Retype the line containing "Box the window reveal. As [x1,y1,x2,y2]." and each later line through the end of the listing, exactly as written, with no other lines.

INFORMATION PROVIDED below:

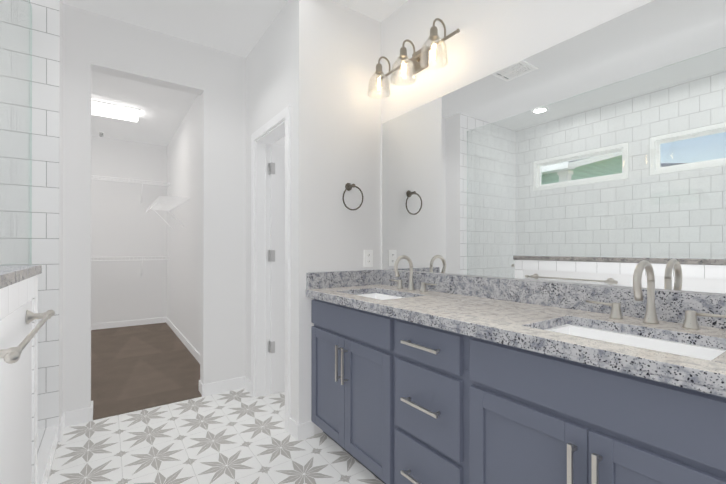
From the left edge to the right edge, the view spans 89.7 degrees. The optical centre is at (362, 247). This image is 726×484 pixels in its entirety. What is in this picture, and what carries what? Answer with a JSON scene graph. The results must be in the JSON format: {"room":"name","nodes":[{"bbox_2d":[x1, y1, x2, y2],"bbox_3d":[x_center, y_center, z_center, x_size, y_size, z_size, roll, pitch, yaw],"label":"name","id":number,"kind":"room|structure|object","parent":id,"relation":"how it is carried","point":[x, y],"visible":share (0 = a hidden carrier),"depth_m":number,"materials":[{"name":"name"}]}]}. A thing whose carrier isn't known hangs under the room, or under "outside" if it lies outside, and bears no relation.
{"room":"bathroom","nodes":[
{"label":"bathroom","id":0,"kind":"room"},
{"bbox_2d":[0,275,37,483],"bbox_3d":[-0.613,0.634,0.277,0.188,1.045,3.140,0,0,-35],"label":"wall","id":1,"kind":"structure","parent":0,"point":[18,418],"depth_m":1.30,"materials":[{"name":"white tile"}]},
{"bbox_2d":[0,265,41,288],"bbox_3d":[-0.620,0.092,0.281,0.220,0.040,3.152,0,0,-35],"label":"wall cap","id":2,"kind":"object","parent":1,"relation":"on","point":[11,274],"visible":1,"depth_m":1.25,"materials":[{"name":"stone"}]},
{"bbox_2d":[0,0,31,265],"bbox_3d":[-0.824,-0.172,0.551,0.064,2.452,3.824,0,0,-35],"label":"glass","id":3,"kind":"object","parent":2,"relation":"on","point":[17,146],"visible":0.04,"depth_m":1.77,"materials":[{"name":"clear glass"}]},
{"bbox_2d":[0,310,54,363],"bbox_3d":[-1.102,0.270,1.194,0.079,0.056,0.792,0,0,-35],"label":"towel rail","id":4,"kind":"object","parent":1,"relation":"attached to","point":[10,355],"visible":1,"depth_m":1.07,"materials":[{"name":"silver metal"}]},
{"bbox_2d":[0,0,62,441],"bbox_3d":[-2.434,-0.215,1.969,1.255,2.750,0.340,0,0,-35],"label":"wall","id":5,"kind":"structure","parent":0,"point":[46,148],"depth_m":2.15,"materials":[{"name":"tile"}]},
{"bbox_2d":[91,136,166,323],"bbox_3d":[-3.940,-0.209,5.140,2.040,2.750,0.120,0,0,-35],"label":"wall","id":6,"kind":"structure","parent":0,"point":[123,223],"depth_m":5.39,"materials":[{"name":"white paint"}]},
{"bbox_2d":[91,322,201,419],"bbox_3d":[-2.968,1.187,3.773,2.300,0.072,3.470,0,0,-35],"label":"floor carpet","id":7,"kind":"object","parent":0,"point":[138,367],"visible":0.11,"depth_m":3.43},
{"bbox_2d":[63,4,284,411],"bbox_3d":[-0.902,-0.213,3.181,2.645,2.750,0.120,0,0,-35],"label":"wall","id":8,"kind":"structure","parent":0,"point":[215,79],"depth_m":2.77,"materials":[{"name":"white paint"}]},
{"bbox_2d":[167,95,199,353],"bbox_3d":[-2.111,-0.210,4.452,0.120,2.750,3.350,0,0,-35],"label":"wall","id":9,"kind":"structure","parent":0,"point":[183,150],"depth_m":4.36,"materials":[{"name":"white paint"}]},
{"bbox_2d":[91,175,189,274],"bbox_3d":[-3.332,-0.277,4.297,2.049,1.408,1.945,0,0,-35],"label":"wire closet shelf","id":10,"kind":"object","parent":9,"relation":"attached to","point":[159,207],"visible":0.65,"depth_m":5.00,"materials":[{"name":"white metal"}]},
{"bbox_2d":[59,317,313,441],"bbox_3d":[-2.520,1.115,3.378,2.338,0.095,4.393,0,0,-35],"label":"baseboard","id":11,"kind":"structure","parent":9,"relation":"attached to","point":[299,432],"depth_m":2.90,"materials":[{"name":"white wood"}]},
{"bbox_2d":[47,388,383,483],"bbox_3d":[0.289,1.189,1.394,2.990,0.060,4.170,0,0,-35],"label":"floor","id":12,"kind":"structure","parent":0,"point":[241,436],"depth_m":2.10,"materials":[{"name":"white tile"}]},
{"bbox_2d":[37,426,57,483],"bbox_3d":[-1.710,1.110,1.846,0.200,0.100,0.690,0,0,-35],"label":"shower curb","id":13,"kind":"object","parent":12,"relation":"on","point":[47,440],"depth_m":1.93,"materials":[{"name":"tile"}]},
{"bbox_2d":[306,287,725,483],"bbox_3d":[0.572,0.721,1.427,0.586,0.876,2.378,0,0,-35],"label":"bathroom vanity","id":14,"kind":"object","parent":12,"relation":"on","point":[423,378],"depth_m":1.19,"materials":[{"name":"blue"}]},
{"bbox_2d":[310,283,725,382],"bbox_3d":[0.572,0.267,1.428,0.586,0.032,2.378,0,0,-35],"label":"countertop","id":15,"kind":"structure","parent":14,"relation":"on","point":[531,321],"depth_m":1.24,"materials":[{"name":"grey stone"}]},
{"bbox_2d":[306,271,381,290],"bbox_3d":[-0.113,0.201,2.387,0.559,0.102,0.022,0,0,-35],"label":"backsplash","id":16,"kind":"structure","parent":15,"relation":"on","point":[335,278],"depth_m":2.36,"materials":[{"name":"grey stone"}]},
{"bbox_2d":[357,293,404,299],"bbox_3d":[0.090,0.356,2.044,0.324,0.142,0.474,0,0,-35],"label":"sink","id":17,"kind":"object","parent":15,"relation":"in","point":[382,296],"depth_m":2.24,"materials":[{"name":"white ceramic"}]},
{"bbox_2d":[382,271,725,326],"bbox_3d":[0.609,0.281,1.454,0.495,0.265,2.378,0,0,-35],"label":"backsplash","id":18,"kind":"structure","parent":15,"relation":"on","point":[705,310],"depth_m":1.45,"materials":[{"name":"grey stone"}]},
{"bbox_2d":[544,324,725,360],"bbox_3d":[0.766,0.354,1.083,0.324,0.142,0.474,0,0,-35],"label":"sink","id":19,"kind":"object","parent":15,"relation":"in","point":[668,344],"depth_m":1.15,"materials":[{"name":"white ceramic"}]},
{"bbox_2d":[63,0,407,145],"bbox_3d":[-1.130,-1.639,2.522,4.020,0.100,7.640,0,0,-35],"label":"ceiling","id":20,"kind":"structure","parent":0,"point":[237,27],"depth_m":2.68,"materials":[{"name":"white paint"}]},
{"bbox_2d":[91,100,139,121],"bbox_3d":[-3.137,-1.548,3.923,1.250,0.073,0.280,0,0,-35],"label":"closet light","id":21,"kind":"object","parent":20,"relation":"attached to","point":[114,111],"visible":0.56,"depth_m":4.09,"materials":[{"name":"white plastic"}]},
{"bbox_2d":[246,0,290,396],"bbox_3d":[-0.669,-0.214,2.715,0.120,2.750,0.910,0,0,-35],"label":"wall","id":22,"kind":"structure","parent":0,"point":[268,77],"depth_m":2.73,"materials":[{"name":"white paint"}]},
{"bbox_2d":[251,105,290,431],"bbox_3d":[-0.616,0.131,2.639,0.152,2.060,0.726,0,0,-35],"label":"door frame","id":23,"kind":"structure","parent":22,"relation":"attached to","point":[260,148],"depth_m":2.85,"materials":[{"name":"white wood"}]},
{"bbox_2d":[268,144,284,393],"bbox_3d":[-0.491,0.166,3.028,0.581,1.968,0.157,0,0,-35],"label":"door leaf","id":24,"kind":"structure","parent":22,"relation":"in","point":[276,253],"depth_m":2.90,"materials":[{"name":"white painted wood"}]},
{"bbox_2d":[291,0,380,434],"bbox_3d":[0.175,-0.214,2.680,1.460,2.750,0.120,0,0,-35],"label":"wall","id":25,"kind":"structure","parent":0,"point":[335,112],"depth_m":2.33,"materials":[{"name":"white paint"}]},
{"bbox_2d":[342,183,362,209],"bbox_3d":[-0.076,-0.337,2.385,0.161,0.186,0.070,0,0,-35],"label":"towel ring","id":26,"kind":"object","parent":25,"relation":"attached to","point":[348,186],"visible":1,"depth_m":2.38,"materials":[{"name":"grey metal"}]},
{"bbox_2d":[364,250,372,266],"bbox_3d":[0.037,0.071,2.501,0.070,0.116,0.008,0,0,-35],"label":"electrical outlet plate","id":27,"kind":"object","parent":25,"relation":"attached to","point":[368,258],"visible":1,"depth_m":2.50,"materials":[{"name":"white plastic"}]},
{"bbox_2d":[381,0,725,295],"bbox_3d":[1.042,-0.216,1.370,0.128,2.750,3.260,0,0,-35],"label":"wall","id":28,"kind":"structure","parent":0,"point":[596,155],"depth_m":1.55,"materials":[{"name":"white paint"}]},
{"bbox_2d":[368,18,459,98],"bbox_3d":[0.274,-1.117,2.170,0.222,0.254,0.668,0,0,-35],"label":"sconce","id":29,"kind":"object","parent":28,"relation":"attached to","point":[418,61],"visible":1,"depth_m":2.17,"materials":[{"name":"clear glass"}]}
]}

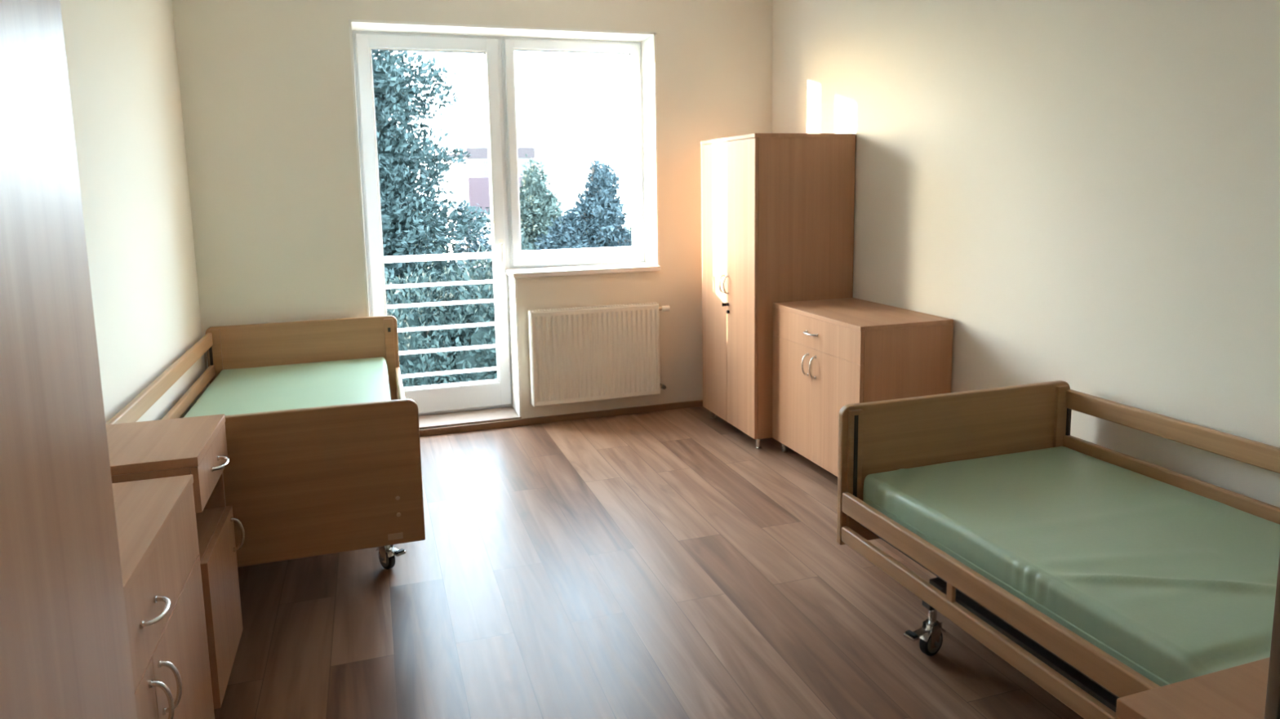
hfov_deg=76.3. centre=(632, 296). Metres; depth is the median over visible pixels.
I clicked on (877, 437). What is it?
hospital bed
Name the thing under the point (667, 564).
floor
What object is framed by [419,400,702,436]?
baseboard
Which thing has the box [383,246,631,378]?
balcony railing
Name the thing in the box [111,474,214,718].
base cabinet
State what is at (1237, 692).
base cabinet
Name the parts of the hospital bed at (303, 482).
rail, rail, headboard, footboard, label plate, rail
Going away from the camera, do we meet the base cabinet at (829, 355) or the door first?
the base cabinet at (829, 355)
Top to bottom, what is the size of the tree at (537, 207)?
5.404 m
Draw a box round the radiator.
[528,302,670,407]
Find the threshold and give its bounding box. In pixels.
[418,406,521,429]
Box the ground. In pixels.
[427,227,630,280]
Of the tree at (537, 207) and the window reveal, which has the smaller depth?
the window reveal
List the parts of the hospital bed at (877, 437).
headboard, rail, bed frame, rail, rail, rail
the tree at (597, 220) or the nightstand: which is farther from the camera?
the tree at (597, 220)
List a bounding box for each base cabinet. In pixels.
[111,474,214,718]
[772,297,953,476]
[1115,657,1270,718]
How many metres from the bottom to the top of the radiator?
0.597 m
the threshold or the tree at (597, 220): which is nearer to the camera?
the threshold
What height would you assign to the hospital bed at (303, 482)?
0.764 m
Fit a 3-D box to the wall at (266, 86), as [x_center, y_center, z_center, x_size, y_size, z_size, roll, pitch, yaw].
[-0.799,-0.508,5.172,3.497,2.840,0.466,-4,8,-18]
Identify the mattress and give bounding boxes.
[183,356,391,417]
[862,446,1279,686]
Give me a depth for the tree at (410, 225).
12.49 m
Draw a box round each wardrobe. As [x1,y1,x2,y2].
[0,0,137,718]
[700,133,855,448]
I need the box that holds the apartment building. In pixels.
[452,147,534,267]
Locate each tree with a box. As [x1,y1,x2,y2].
[364,50,492,323]
[447,200,492,298]
[488,154,565,261]
[533,158,631,265]
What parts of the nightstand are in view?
panel, drawer, handle, door, handle
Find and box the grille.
[528,302,658,313]
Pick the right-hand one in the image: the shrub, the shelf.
the shrub
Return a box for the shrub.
[384,222,542,387]
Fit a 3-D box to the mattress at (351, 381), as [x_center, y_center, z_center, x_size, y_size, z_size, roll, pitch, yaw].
[-1.541,0.565,3.673,0.882,0.169,1.975,-4,8,-18]
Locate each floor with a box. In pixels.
[213,406,1084,718]
[404,378,497,387]
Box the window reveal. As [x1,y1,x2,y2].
[348,19,659,417]
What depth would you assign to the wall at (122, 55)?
3.34 m
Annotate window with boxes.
[500,36,660,278]
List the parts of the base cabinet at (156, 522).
door, panel, handle, drawer, handle, handle, door
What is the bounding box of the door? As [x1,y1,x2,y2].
[351,31,512,415]
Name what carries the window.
in the wall at (266, 86)
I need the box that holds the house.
[436,154,471,262]
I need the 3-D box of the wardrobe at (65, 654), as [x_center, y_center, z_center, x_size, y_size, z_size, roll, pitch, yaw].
[-0.810,0.535,0.639,0.590,1.742,0.900,-4,8,-18]
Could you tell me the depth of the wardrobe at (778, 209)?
4.50 m
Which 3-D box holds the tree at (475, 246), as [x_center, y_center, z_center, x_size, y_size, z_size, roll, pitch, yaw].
[-3.657,0.330,19.526,2.452,5.411,1.610,-4,8,-18]
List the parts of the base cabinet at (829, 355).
door, handle, handle, handle, drawer, door, panel
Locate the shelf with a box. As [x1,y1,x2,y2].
[195,506,225,563]
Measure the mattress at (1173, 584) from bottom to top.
0.170 m
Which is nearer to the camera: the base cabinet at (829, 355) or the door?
the base cabinet at (829, 355)
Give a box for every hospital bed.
[105,315,425,569]
[836,380,1279,718]
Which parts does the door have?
handle
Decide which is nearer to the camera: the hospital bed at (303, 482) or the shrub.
the hospital bed at (303, 482)
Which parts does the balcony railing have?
rail
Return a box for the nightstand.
[106,413,244,709]
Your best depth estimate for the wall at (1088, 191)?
3.11 m
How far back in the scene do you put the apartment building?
44.15 m
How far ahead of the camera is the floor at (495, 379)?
6.19 m
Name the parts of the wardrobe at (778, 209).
door, handle, handle, door, panel
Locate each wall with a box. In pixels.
[59,0,207,423]
[172,0,772,429]
[772,0,1279,507]

End of INFORMATION PROVIDED.

- REPLY TO THE EXERCISE -
Box the window reveal. As [x1,y1,x2,y2].
[348,19,659,417]
What depth would you assign to the wall at (122, 55)?
3.34 m
Annotate window with boxes.
[500,36,660,278]
List the parts of the base cabinet at (156, 522).
door, panel, handle, drawer, handle, handle, door
What is the bounding box of the door? As [x1,y1,x2,y2].
[351,31,512,415]
Name what carries the window.
in the wall at (266, 86)
I need the box that holds the house.
[436,154,471,262]
I need the 3-D box of the wardrobe at (65, 654), as [x_center, y_center, z_center, x_size, y_size, z_size, roll, pitch, yaw].
[-0.810,0.535,0.639,0.590,1.742,0.900,-4,8,-18]
Could you tell me the depth of the wardrobe at (778, 209)?
4.50 m
Which 3-D box holds the tree at (475, 246), as [x_center, y_center, z_center, x_size, y_size, z_size, roll, pitch, yaw].
[-3.657,0.330,19.526,2.452,5.411,1.610,-4,8,-18]
List the parts of the base cabinet at (829, 355).
door, handle, handle, handle, drawer, door, panel
Locate the shelf with a box. As [x1,y1,x2,y2].
[195,506,225,563]
Measure the mattress at (1173, 584) from bottom to top.
0.170 m
Which is nearer to the camera: the base cabinet at (829, 355) or the door?
the base cabinet at (829, 355)
Give a box for every hospital bed.
[105,315,425,569]
[836,380,1279,718]
Which parts does the door have?
handle
Decide which is nearer to the camera: the hospital bed at (303, 482) or the shrub.
the hospital bed at (303, 482)
Which parts does the balcony railing have?
rail
Return a box for the nightstand.
[106,413,244,709]
Your best depth estimate for the wall at (1088, 191)?
3.11 m
How far back in the scene do you put the apartment building?
44.15 m
How far ahead of the camera is the floor at (495, 379)?
6.19 m
Name the parts of the wardrobe at (778, 209).
door, handle, handle, door, panel
Locate each wall with a box. In pixels.
[59,0,207,423]
[172,0,772,429]
[772,0,1279,507]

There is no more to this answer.